UNICEF has responded to the emergency here with urgency. It was the first agency to get essential supplies into the country and out to the affected areas. Within four days of Cyclone Gloria on 29 February, over 15 tons of aid was being shipped into Madagascar, along with local purchases of blankets and water purification tablets.

To date, UNICEF has arranged the supply of 120 emergency health kits, 36 supplemental drugs kits, 21,000 cartons of high energy biscuits, 47,000 cotton blankets and over 700,000 water purification tablets. But the full scale of the emergency has yet to be gauged. Initial estimates put the number of people affected at over 500,000. Some 10,000 people are thought to have been made homeless, and 12,000 people physically isolated by floods and damaged roads.

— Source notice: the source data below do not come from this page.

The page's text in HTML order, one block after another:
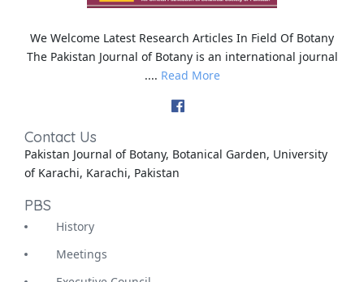
We Welcome Latest Research Articles In Field Of Botany
The Pakistan Journal of Botany is an international journal
.... Read More
Contact Us
Pakistan Journal of Botany, Botanical Garden, University
of Karachi, Karachi, Pakistan
PBS
History
Meetings

To ensure that accurate data is received as soon as possible, UNICEF is supporting the Government of Madagascar's assessment missions to the affected areas; one team has spent the last five days in the north east of the island, undertaking detailed investigations even in marooned communities, walking through the flooded areas to assess the impact of the cyclones on people's health, nutrition, and living conditions. Only when this information is brought back to the capital can the full extent of the damage to communities and local infrastructure be calculated.

Dr. Sergio Soro, UNICEF Representative in Madagascar, is quick to stress that the organisation has not waited for these reports to be received. "We know from previous cyclones both here and elsewhere in the world, that communities have essential needs after a disaster of this nature. Clean water, food, health and shelter are the priorities and that is why we decided straight away that we would get these supplies out to the affected areas even while the official assessment missions were at work."

The importance of this rapid reaction is not lost on Mahanor's Deputy Prefect Mr. Tack Nestor. "I have seen nothing like this ever," he says gravely. "This is the worst cyclone I can remember. Look around - every building here has been damaged. Don't even ask me to give you numbers, it's too many. We need to get the road open again, that is the main priority - until then we will rely upon help from the air." He stops to gesture to the pile of cartons that lie in the middle of the football stadium, now the town's heliport. "This assistance from UNICEF has been essential. Above all we need basic food supplies, but the high energy biscuits are also important for children, who have more nutritional needs."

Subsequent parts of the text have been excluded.